Closing a channel is only required if there is a goroutine waiting for the channel to complete, such as using a for-range loop to read from the channel.

Nil channel

You can declare nil channel, but you should not. If you send a message to a nil channel, it will block forever. If you read from a nil channel, it will block forever.

// A send to a nil channel blocks forever
var ch chan string    // declare nil channel
ch <- "Hello, World"

// A receive from a nil channel blocks forever
var ch chan string    // nil channel
y := <- ch

Select

The select keyword allows a goroutine to read from or write to one of a set of multiple channels. Each case in a select statement either read or write to a channel, and if it is possible for a case, it executes that case. If no cases can run, a select will block. A default case can read or write without blocking.

select {
    case v := <-ch:
        fmt.Println(v)
    case v := <-ch2:
        fmt.Println(v)
    case ch3 <- x:
        fmt.Println("wrote", x)
    case <-ch4:
        fmt.Println("ignore value from channel")
    default:
        fmt.Println("no channel can be read or written")
}

The interesting about select is how it handles when multiple cases are ready. The select statement randomly picks one case that can go forward; order is not important. This is very different from a switch statement that chooses the first case that resolves to true.

The select can resolve two problems that make concurrency hard: starvation and deadlock. It solves the starvation problem by picking a random case (no case is favored over the other), and all cases are checked simultaneously. It can avoid deadlock because it checks if any of its cases can proceed; it will execute that case if it can.

WaitGroup

Sometimes one goroutine needs to wait for multiple goroutines to complete their work. But if you are waiting on several goroutines, you need to use a WaitGroup, which is found in the sync package in the standard library.

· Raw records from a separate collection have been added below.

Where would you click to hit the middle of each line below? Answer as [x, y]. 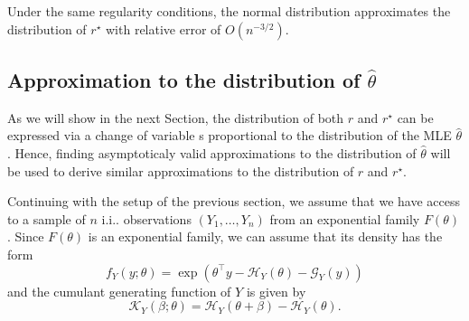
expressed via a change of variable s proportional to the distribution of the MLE [230, 135]
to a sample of [47, 218]
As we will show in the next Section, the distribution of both [176, 117]
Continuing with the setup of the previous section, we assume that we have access [234, 201]
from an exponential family [345, 218]
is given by [276, 291]
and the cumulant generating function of [119, 291]
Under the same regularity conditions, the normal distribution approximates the [229, 11]
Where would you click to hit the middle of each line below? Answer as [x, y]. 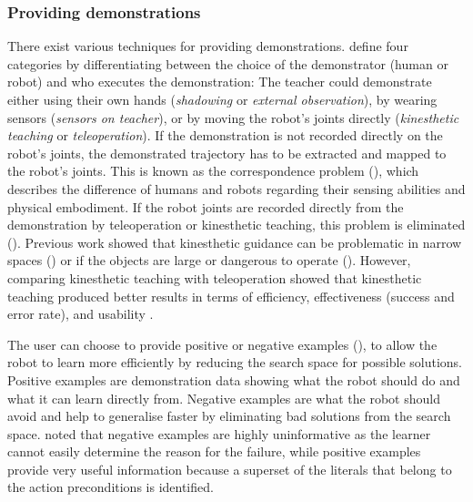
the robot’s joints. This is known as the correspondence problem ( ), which [213, 171]
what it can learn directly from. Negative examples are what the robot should [224, 398]
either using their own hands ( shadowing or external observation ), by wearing [222, 99]
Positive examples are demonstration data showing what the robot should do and [234, 379]
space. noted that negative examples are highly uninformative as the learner [219, 433]
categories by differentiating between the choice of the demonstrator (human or [228, 63]
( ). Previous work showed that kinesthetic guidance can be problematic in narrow [235, 242]
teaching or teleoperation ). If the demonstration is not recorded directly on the [225, 135]
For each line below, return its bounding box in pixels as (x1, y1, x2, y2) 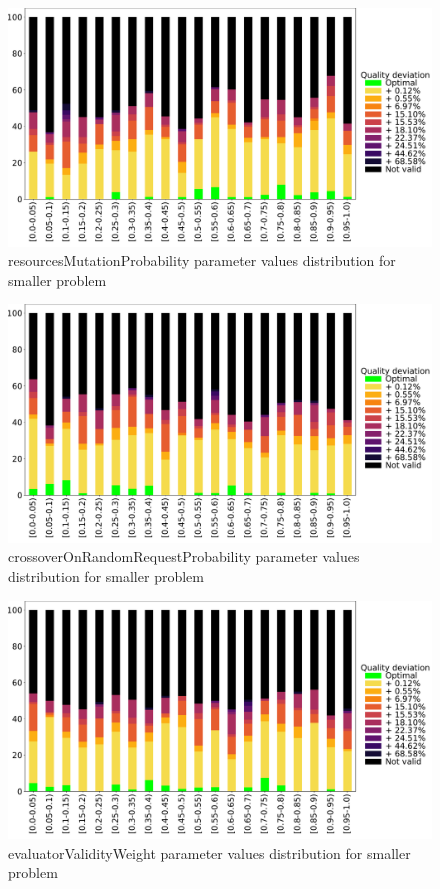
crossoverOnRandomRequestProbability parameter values (8, 546, 360, 567)
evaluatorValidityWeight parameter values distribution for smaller (8, 842, 411, 863)
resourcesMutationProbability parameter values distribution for (8, 250, 396, 271)

func w(id int, wg *sync.WaitGroup) {
    defer wg.Done()
    time.Sleep(time.Second)
}

func main() {
    var wg sync.WaitGroup
    routineCount := 5
    wg.Add(routineCount)
    for i := 1; i <= routineCount; i++ {
        go w(i, &wg)
    }
    wg.Wait()
}

A sync.WaitGroup doesn’t need to be initialized, just declared, as its zero value is useful. You don’t pass the sync.WaitGroup as a function parameter. This is because you must ensure that every place that uses a sync.WaitGroup is using the same instance. If you pass the sync.WaitGroup to the goroutine function and don’t use a pointer, then the function has a copy, and the call to Done won’t decrement the original sync.WaitGroup.

There are three methods of sync.WaitGroup:

  1. Add, which increments the counter of goroutines to wait for. Add is usually called once, with the number of goroutines that will be launched.
  2. Done, which decrements the counter and is called by a goroutine when it is finished. Done is called within the goroutine. To ensure that it is called, even if the goroutine panics, we use a defer.
  3. Wait, which pauses its goroutine until the counter hits zero.

While WaitGroups are handy, they shouldn’t be your first choice when coordinating goroutines. Use them only when you have something to clean up (like closing a channel they all write to) after all of your worker goroutines exits.

Wrap up

So This is a short overview of the concurrency in Go. In the following article, we will try to take a deeper look by solving some concurrency problems.